- **Exercise description**: All of the data, word for word and free of pictures, is the expected result.

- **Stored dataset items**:
====
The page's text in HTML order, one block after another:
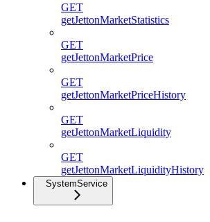
GET
getJettonMarketStatistics
GET
getJettonMarketPrice
GET
getJettonMarketPriceHistory
GET
getJettonMarketLiquidity
GET
getJettonMarketLiquidityHistory
SystemService
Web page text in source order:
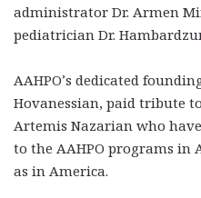
administrator Dr. Armen
pediatrician Dr.
AAHPO’s dedicated
Hovanessian, paid tribute
Artemis Nazarian who
to the AAHPO programs in
as in America.
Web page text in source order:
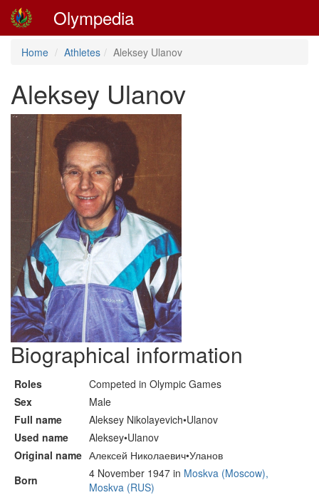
====
- **Response to the exercise**:
The page's text in HTML order, one block after another:
GET
getJettonMarketStatistics
GET
getJettonMarketPrice
GET
getJettonMarketPriceHistory
GET
getJettonMarketLiquidity
GET
getJettonMarketLiquidityHistory
SystemService
Web page text in source order:
administrator Dr. Armen
pediatrician Dr.
AAHPO’s dedicated
Hovanessian, paid tribute
Artemis Nazarian who
to the AAHPO programs in
as in America.
Web page text in source order:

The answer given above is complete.